> _TASK DIRECTIONS_
Omit every picture, and retype the lines that run from the beginning of the data below through the line containing "FAVORITE ALBUM", inclusive.
--------------------
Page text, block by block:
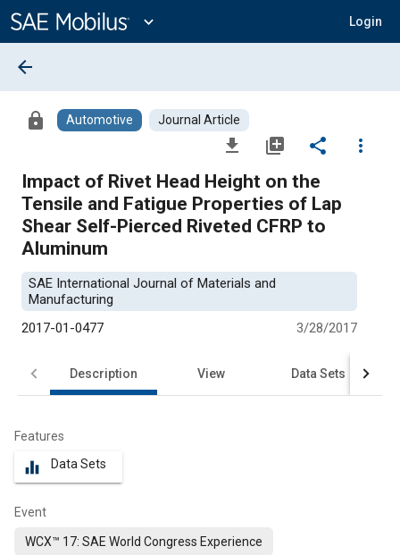
Content
expand_more Login
arrow_back
lock Automotive Journal Article
file_download library_add share
more_vert
Impact of Rivet Head Height on the
Tensile and Fatigue Properties of Lap
Shear Self-Pierced Riveted CFRP to
Aluminum
SAE International Journal of Materials and
Manufacturing
2017-01-0477
3/28/2017
Description View Data Sets
Features
equalizer Data Sets
Event
WCX™ 17: SAE World Congress Experience
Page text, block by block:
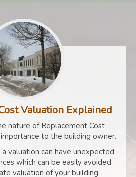
Valuation Explained
nature of Replacement Cost
to the building owner.
valuation can have unexpected
which can be easily avoided
valuation of your building.
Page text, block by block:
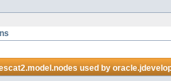
used by
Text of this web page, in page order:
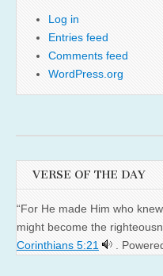
Log in
Entries feed
Comments feed
WordPress.org
VERSE OF THE DAY
“For He made Him who
might become the
Corinthians 5:21
.
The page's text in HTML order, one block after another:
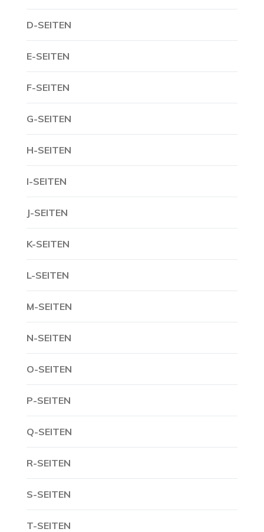
D-SEITEN
E-SEITEN
F-SEITEN
G-SEITEN
H-SEITEN
I-SEITEN
J-SEITEN
K-SEITEN
L-SEITEN
M-SEITEN
N-SEITEN
O-SEITEN
P-SEITEN
Q-SEITEN
R-SEITEN
S-SEITEN
T-SEITEN
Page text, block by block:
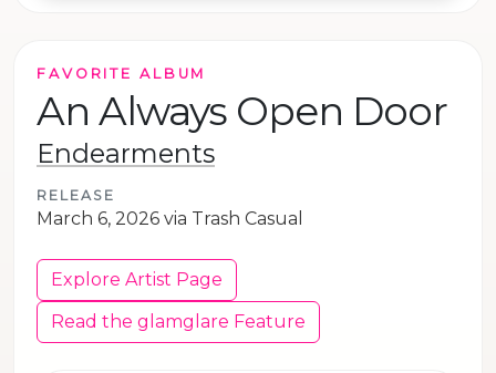
FAVORITE ALBUM
An Always Open Door
Endearments
RELEASE
March 6, 2026 via Trash Casual
Explore Artist Page
Read the glamglare Feature
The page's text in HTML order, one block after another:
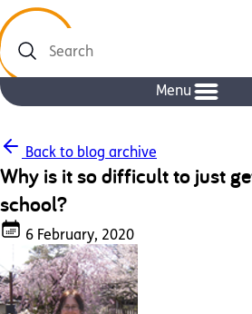
Search
Menu
Back to blog archive
Why is it so difficult to just
school?
6 February, 2020
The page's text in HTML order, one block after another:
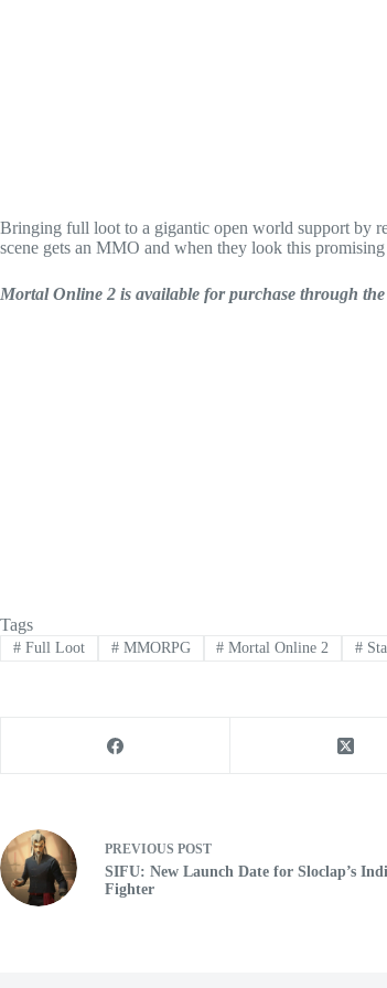
Bringing full loot to a gigantic open world support by
scene gets an MMO and when they look this
Mortal Online 2 is available for purchase through
Tags
#Full Loot #MMORPG # Mortal Online 2 #
PREVIOUS POST
SIFU: New Launch Date for Sloclap’s
Fighter
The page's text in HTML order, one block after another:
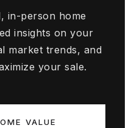
in-person home
insights on your
market trends, and
your sale.
VALUE
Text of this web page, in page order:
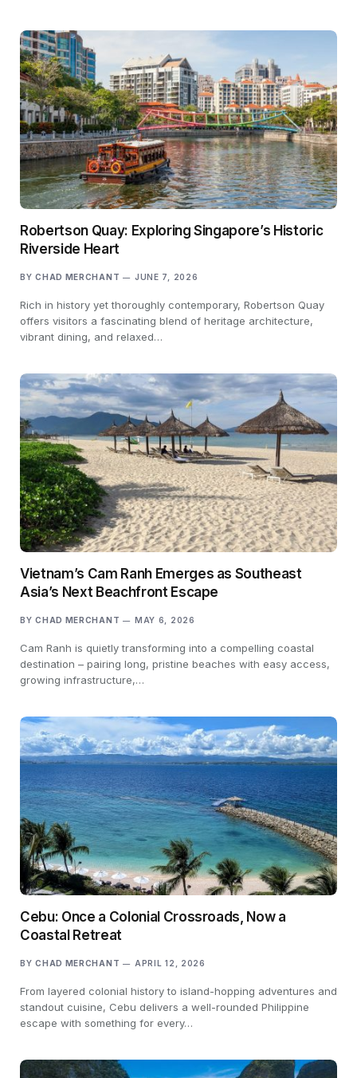
Robertson Quay: Exploring Singapore’s Historic
Riverside Heart
BY CHAD MERCHANT JUNE 7, 2026
Rich in history yet thoroughly contemporary, Robertson Quay
offers visitors a fascinating blend of heritage architecture,
vibrant dining, and relaxed…
Vietnam’s Cam Ranh Emerges as Southeast
Asia’s Next Beachfront Escape
BY CHAD MERCHANT MAY 6, 2026
Cam Ranh is quietly transforming into a compelling coastal
destination – pairing long, pristine beaches with easy access,
growing infrastructure,…
Cebu: Once a Colonial Crossroads, Now a
Coastal Retreat
BY CHAD MERCHANT APRIL 12, 2026
From layered colonial history to island-hopping adventures and
standout cuisine, Cebu delivers a well-rounded Philippine
escape with something for every…
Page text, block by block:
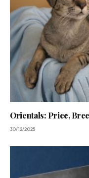
Orientals: Price,
30/12/2025
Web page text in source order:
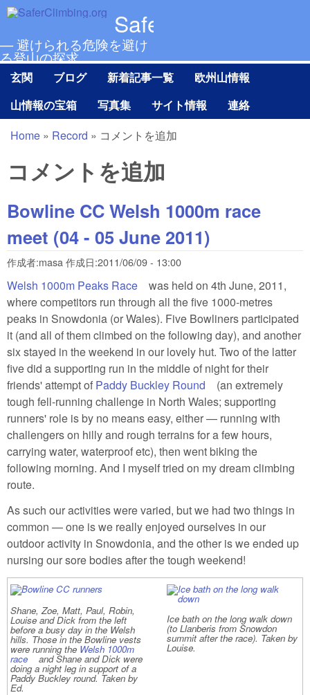
メインコンテンツに移動
SaferClimbing.org
— 避けられる危険を避け
る登山の探求
Main menu Ja
玄関 ブログ 新着記事一覧
欧州山情報
山情報の宝箱
写真集 サイト情報 連絡
現在地
Home » Record » コメントを追加
コメントを追加
Bowline CC Welsh 1000m race
meet (04 - 05 June 2011)
作成者:masa作成日:2011/06/09 - 13:00
Welsh 1000m Peaks Race (link is external)
was held on 4th June, 2011,
where competitors run through all the five 1000-metres
peaks in Snowdonia (or Wales). Five Bowliners participated
it (and all of them climbed on the following day), and another
six stayed in the weekend in our lovely hut. Two of the latter
five did a supporting run in the middle of night for their
friends' attempt of Paddy Buckley Round (link is external)
(an extremely
tough fell-running challenge in North Wales; supporting
runners' role is by no means easy, either — running with
challengers on hilly and rough terrains for a few hours,
carrying water, waterproof etc), then went biking the
following morning. And I myself tried on my dream climbing
route.
As such our activities were varied, but we had two things in
common — one is we really enjoyed ourselves in our
outdoor activity in Snowdonia, and the other is we ended up
nursing our sore bodies after the tough weekend!
Shane, Zoe, Matt, Paul, Robin,
Louise and Dick from the left
before a busy day in the Welsh
hills. Those in the Bowline vests
were running the Welsh 1000m
race (link is external)
and Shane and Dick were
doing a night leg in support of a
Paddy Buckley round. Taken by
Ed.
Ice bath on the long walk down
(to Llanberis from Snowdon
summit after the race). Taken by
Louise.
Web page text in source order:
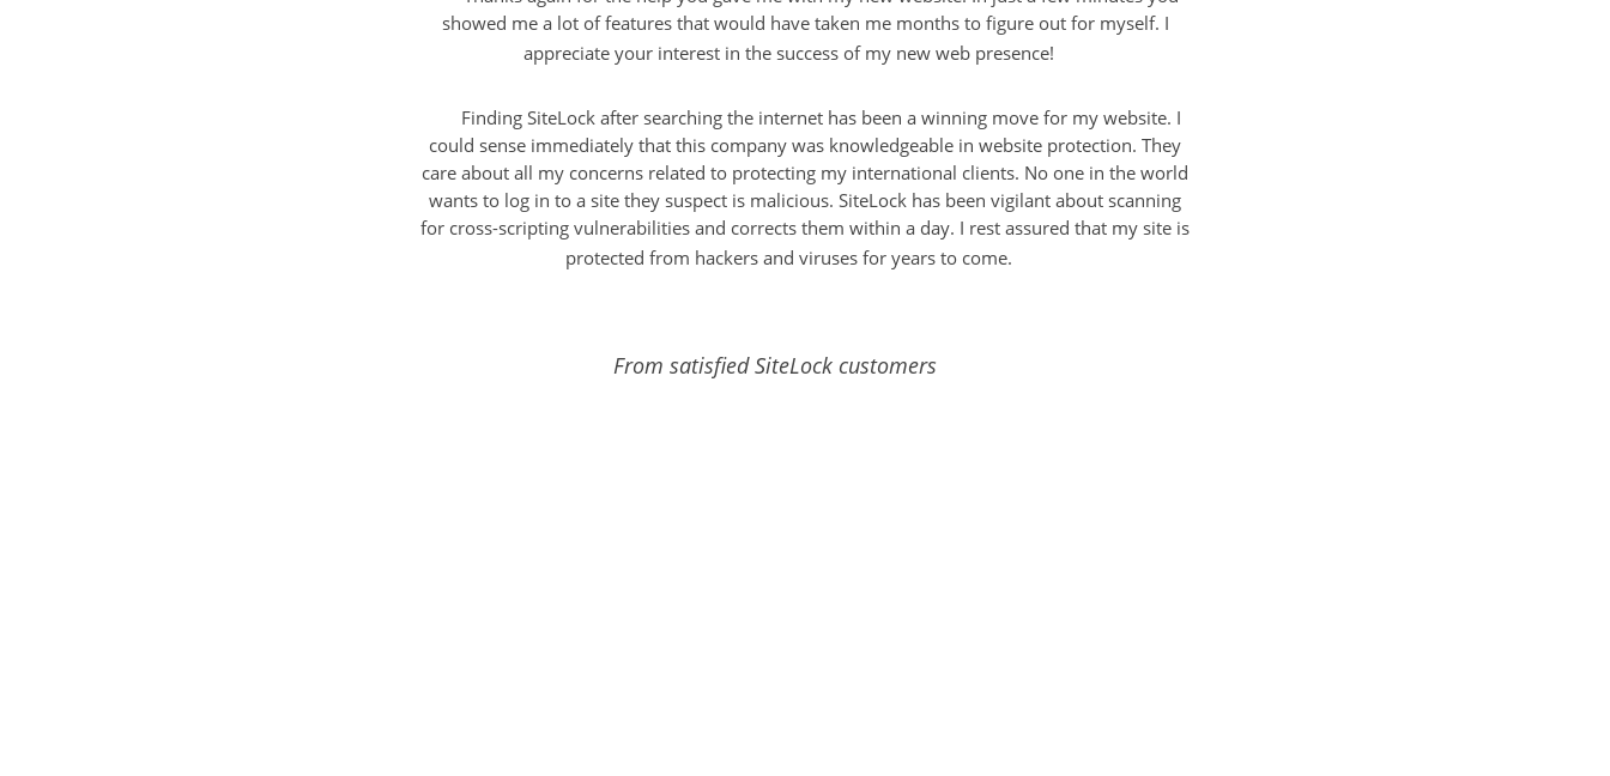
--------------------
> _ANSWER TO THE EXERCISE_
Page text, block by block:
Content
expand_more Login
arrow_back
lock Automotive Journal Article
file_download library_add share
more_vert
Impact of Rivet Head Height on the
Tensile and Fatigue Properties of Lap
Shear Self-Pierced Riveted CFRP to
Aluminum
SAE International Journal of Materials and
Manufacturing
2017-01-0477
3/28/2017
Description View Data Sets
Features
equalizer Data Sets
Event
WCX™ 17: SAE World Congress Experience
Page text, block by block:
Valuation Explained
nature of Replacement Cost
to the building owner.
valuation can have unexpected
which can be easily avoided
valuation of your building.
Page text, block by block:
used by
Text of this web page, in page order:
Log in
Entries feed
Comments feed
WordPress.org
VERSE OF THE DAY
“For He made Him who
might become the
Corinthians 5:21
.
The page's text in HTML order, one block after another:
D-SEITEN
E-SEITEN
F-SEITEN
G-SEITEN
H-SEITEN
I-SEITEN
J-SEITEN
K-SEITEN
L-SEITEN
M-SEITEN
N-SEITEN
O-SEITEN
P-SEITEN
Q-SEITEN
R-SEITEN
S-SEITEN
T-SEITEN
Page text, block by block:
FAVORITE ALBUM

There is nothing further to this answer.